Hacker News new | ask | show | jobs
by jeffbee 1601 days ago
I find these articles (and there are dozens of them) somewhat frustrating because they fundamentally misrepresent the role of time sync in distributed databases like Spanner. Spanner doesn't get correctness from tight synchronization, it gets low latency from that. Spanner's correctness comes from estimating the clock error of cluster participants and evicting them when necessary. You can have the latter property without the former, and having the former property without the latter is useless.
1 comments

Spanner gets both correctness and low latency from tight synchronization. They do COMMIT_WAIT, meaning wait for the max clock skew to pass. But the max clock skew without TrueTime will be around 500ms (which it impractical to wait out). So, the 7ms is lower latency, but 500ms is impractical (more so than just calling it higher latency). And any other technique to drop latency (without HLC) will violate correctness.

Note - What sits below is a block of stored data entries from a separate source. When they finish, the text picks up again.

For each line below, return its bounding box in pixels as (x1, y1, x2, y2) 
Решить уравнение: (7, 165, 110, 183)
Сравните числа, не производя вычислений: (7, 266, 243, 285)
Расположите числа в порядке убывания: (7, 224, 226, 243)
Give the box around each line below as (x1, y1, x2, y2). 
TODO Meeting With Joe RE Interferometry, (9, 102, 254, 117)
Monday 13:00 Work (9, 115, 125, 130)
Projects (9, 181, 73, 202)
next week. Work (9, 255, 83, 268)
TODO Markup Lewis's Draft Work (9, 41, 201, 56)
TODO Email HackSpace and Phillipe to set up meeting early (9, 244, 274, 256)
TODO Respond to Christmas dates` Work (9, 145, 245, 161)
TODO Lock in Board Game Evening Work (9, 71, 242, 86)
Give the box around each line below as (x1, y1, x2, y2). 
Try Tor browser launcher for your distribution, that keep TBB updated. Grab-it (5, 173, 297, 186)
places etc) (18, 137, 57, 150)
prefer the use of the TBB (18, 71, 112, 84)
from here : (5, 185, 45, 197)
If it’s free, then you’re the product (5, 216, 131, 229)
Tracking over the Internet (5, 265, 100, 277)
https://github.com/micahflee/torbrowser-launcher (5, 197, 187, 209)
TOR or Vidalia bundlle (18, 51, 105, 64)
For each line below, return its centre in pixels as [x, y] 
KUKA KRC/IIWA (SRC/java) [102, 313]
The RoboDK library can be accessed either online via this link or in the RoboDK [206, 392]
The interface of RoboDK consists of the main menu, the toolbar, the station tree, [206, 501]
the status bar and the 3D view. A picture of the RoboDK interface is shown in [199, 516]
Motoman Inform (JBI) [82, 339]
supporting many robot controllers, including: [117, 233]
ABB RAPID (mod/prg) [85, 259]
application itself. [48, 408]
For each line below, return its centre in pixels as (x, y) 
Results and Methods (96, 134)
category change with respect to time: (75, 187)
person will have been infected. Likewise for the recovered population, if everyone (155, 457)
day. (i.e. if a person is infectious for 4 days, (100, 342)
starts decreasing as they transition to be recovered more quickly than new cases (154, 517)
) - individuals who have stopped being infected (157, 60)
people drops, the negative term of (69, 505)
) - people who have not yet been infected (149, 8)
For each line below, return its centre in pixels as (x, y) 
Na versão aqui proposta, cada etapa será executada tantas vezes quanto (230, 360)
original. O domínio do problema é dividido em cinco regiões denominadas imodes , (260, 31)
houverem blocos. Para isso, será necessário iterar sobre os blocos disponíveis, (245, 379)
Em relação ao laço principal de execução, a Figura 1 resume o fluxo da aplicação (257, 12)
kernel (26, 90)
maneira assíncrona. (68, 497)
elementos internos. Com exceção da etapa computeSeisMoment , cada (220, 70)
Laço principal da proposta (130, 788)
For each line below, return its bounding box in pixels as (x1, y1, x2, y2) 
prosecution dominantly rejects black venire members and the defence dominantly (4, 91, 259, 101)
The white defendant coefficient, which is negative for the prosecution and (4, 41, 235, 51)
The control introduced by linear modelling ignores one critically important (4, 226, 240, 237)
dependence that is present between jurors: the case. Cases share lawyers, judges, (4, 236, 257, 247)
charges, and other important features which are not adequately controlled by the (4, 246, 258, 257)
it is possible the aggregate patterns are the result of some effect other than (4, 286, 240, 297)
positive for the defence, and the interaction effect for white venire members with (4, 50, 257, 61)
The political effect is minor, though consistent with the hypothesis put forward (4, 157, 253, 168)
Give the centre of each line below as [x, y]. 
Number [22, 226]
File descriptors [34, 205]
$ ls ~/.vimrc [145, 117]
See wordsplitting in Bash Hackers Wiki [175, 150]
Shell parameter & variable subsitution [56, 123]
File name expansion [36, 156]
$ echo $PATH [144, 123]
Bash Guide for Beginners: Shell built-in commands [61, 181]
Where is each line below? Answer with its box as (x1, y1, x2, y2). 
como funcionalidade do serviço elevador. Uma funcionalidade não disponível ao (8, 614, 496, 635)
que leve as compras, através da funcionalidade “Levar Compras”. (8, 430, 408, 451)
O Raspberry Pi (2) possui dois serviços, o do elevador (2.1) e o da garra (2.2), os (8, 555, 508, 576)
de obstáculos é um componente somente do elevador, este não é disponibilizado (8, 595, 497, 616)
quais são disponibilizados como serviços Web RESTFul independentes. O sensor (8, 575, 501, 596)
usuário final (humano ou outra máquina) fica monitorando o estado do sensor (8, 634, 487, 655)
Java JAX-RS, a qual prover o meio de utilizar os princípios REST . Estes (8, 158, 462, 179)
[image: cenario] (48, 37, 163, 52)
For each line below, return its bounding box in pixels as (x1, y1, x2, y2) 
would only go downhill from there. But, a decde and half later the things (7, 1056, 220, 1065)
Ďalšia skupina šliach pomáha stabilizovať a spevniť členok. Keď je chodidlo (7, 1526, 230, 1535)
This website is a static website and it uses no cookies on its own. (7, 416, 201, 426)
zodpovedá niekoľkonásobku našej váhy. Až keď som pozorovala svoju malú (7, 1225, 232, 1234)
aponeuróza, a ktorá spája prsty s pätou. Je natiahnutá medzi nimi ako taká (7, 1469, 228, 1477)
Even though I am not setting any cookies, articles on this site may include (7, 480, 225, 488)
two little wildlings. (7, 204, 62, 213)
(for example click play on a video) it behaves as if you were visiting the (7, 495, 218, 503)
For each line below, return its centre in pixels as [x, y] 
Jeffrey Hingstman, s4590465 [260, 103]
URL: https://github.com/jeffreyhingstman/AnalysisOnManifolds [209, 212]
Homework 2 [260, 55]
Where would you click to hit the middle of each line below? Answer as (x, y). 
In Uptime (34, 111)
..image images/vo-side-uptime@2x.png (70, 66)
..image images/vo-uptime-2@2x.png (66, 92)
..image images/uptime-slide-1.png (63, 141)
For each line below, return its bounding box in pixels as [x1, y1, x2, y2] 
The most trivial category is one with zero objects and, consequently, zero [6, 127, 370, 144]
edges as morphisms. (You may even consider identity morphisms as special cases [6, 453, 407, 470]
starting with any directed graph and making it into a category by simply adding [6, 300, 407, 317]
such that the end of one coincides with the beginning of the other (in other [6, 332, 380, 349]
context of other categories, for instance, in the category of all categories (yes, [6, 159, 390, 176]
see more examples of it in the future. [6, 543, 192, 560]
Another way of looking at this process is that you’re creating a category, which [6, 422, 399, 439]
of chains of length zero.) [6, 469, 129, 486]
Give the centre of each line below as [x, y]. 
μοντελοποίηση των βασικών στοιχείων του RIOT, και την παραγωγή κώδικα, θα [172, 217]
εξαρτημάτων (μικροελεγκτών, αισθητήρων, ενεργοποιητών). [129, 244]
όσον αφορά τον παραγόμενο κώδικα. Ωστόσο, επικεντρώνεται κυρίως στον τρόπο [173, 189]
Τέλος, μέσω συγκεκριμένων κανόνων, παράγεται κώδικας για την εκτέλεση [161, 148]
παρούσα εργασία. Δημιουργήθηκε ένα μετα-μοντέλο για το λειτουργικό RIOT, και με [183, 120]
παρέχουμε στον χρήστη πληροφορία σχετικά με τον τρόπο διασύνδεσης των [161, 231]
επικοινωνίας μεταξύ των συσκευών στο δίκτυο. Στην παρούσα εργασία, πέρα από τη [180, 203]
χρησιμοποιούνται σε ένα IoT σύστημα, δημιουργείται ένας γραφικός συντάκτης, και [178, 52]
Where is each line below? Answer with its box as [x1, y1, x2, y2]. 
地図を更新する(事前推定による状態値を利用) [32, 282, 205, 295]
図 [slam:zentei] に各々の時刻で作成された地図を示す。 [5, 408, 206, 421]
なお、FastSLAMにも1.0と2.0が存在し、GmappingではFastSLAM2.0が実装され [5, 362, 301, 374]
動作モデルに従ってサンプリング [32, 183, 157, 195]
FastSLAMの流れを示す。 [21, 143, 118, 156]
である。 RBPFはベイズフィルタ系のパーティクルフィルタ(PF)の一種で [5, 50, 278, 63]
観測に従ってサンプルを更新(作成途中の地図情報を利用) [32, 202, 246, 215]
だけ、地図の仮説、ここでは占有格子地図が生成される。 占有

Disclosure: co-founder/CTO of YugabyteDB project

fwiw i think you’re both saying something very similar. true time has to be correct about max skew in order for it to not break the assumption spanner is built upon. you could also use a looser time bound and still have correctness, but end up with a database that is useless to most/all customers
Interesting. How does this differ from HLC in practice - in the article you say you use a 500ms max skew for HLC?
The difference is in how the regular path (exercised most of the time) vs an edge case when there is a conflict (typically in larger clusters with a pathological access pattern) works. With TrueTime, the latency is always 7ms and no issues in the pathological cases. With HLC, the latency is lower in most cases, but high in the pathological cases (when it can be 500ms), but these should not matter for many use cases.
What do you think of RIFL/TAPIR?
Thanks for pointing this out, was not aware of TAPIR. Will take a look, seems pretty interesting.